This collection contains a small selection of archives relating to key markets and market related spaces in the Sydney local area.
Market places were the civic and commercial heart of the city. Produce – fruit, vegetables, butchered meat, poultry, dairy products and other goods – are brought and sold, both retail and wholesale. Because of this retail activity, the market place was the place where people gathered, to trade and to socialise and be entertained.
Sydney’s first markets were at Circular Quay, but in 1810 Governor Macquarie relocated them west along George Street, on the present site of the Queen Victoria Building. This site was close to the wharves at Darling Harbour, and goods transported by boat were unloaded at the Market Wharf.
The George Street Markets (also known as Central Markets) provided undercover stalls that traders could lease to sell their produce.
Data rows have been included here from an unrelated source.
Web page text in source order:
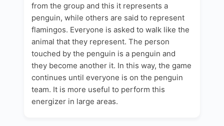
from the group and this it represents a
penguin, while others are said to represent
flamingos. Everyone is asked to walk like the
animal that they represent. The person
touched by the penguin is a penguin and
they become another it. In this way, the game
continues until everyone is on the penguin
team. It is more useful to perform this
energizer in large areas.

They were regulated from the City Council from the time it was formed in 1842.
As the George Street Markets occupied prime retail land, there was soon pressure to move them from the city centre.
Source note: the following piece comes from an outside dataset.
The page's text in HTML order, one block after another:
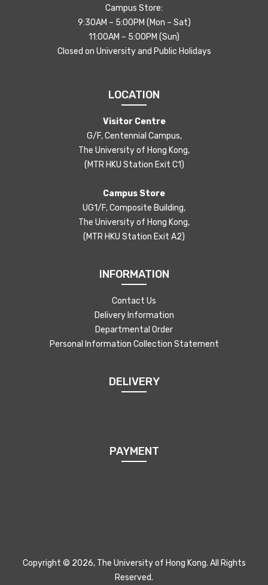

The Haymarket district of Sydney was named for the hay and corn markets that operated here from the early 1830s. The City Council officially established produce markets on Campbell Street in 1869, named Belmore Markets. These were replaced by a new markets building on the present site of the Capitol Theatre, in 1893 which were officially named for the Mayor, Sir W P Manning. In practice, they were generally referred to as the ‘New Belmore Markets’ while the original Belmore Markets were known as the ‘Old Belmore Markets’.
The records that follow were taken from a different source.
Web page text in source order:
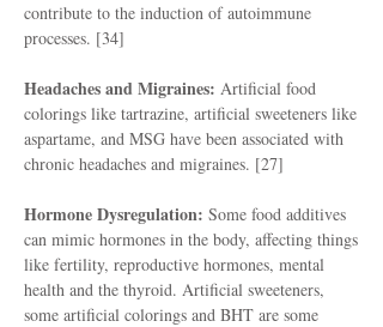
contribute to the induction of autoimmune
processes. [34]
Headaches and Migraines: Artificial food
colorings like tartrazine, artificial sweeteners like
aspartame, and MSG have been associated with
chronic headaches and migraines. [27]
Hormone Dysregulation: Some food additives
can mimic hormones in the body, affecting things
like fertility, reproductive hormones, mental
health and the thyroid. Artificial sweeteners,
some artificial colorings and BHT are some
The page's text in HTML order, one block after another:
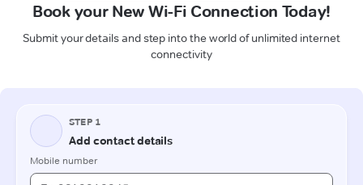
Book your New Wi-Fi Connection Today!
Submit your details and step into the world of unlimited internet
connectivity
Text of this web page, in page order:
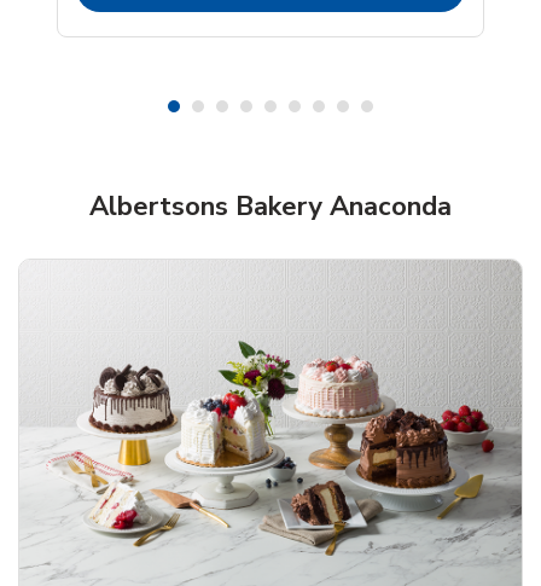
Albertsons Bakery Anaconda
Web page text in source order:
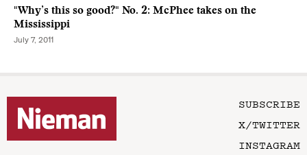
"Why’s this so good?" No. 2: McPhee takes on the
Mississippi
July 7, 2011
SUBSCRIBE
X/TWITTER
INSTAGRAM
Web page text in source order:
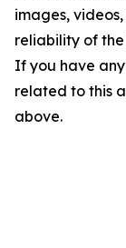
images,
reliability of
If you have
related to this
above.
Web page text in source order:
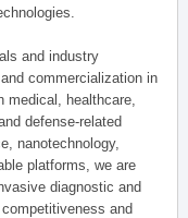
and industry
commercialization in
medical, healthcare,
defense-related
nanotechnology,
platforms, we are
diagnostic and
and
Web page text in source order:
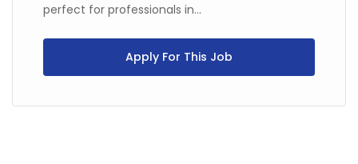
perfect for professionals in...
Apply For This Job

In the late 1890s, the George Street Markets were torn down and replaced with the Queen Victoria Building. New fruit and vegetable markets (City Markets) were established in the early 20th century, closer to the coastal shipping wharves at Darling Harbour and the associated railway goods line and yards. In 1976, the Sydney Markets moved to Flemington and the market buildings were redeveloped for other uses, although one of the original buildings remains home to Paddy’s Markets.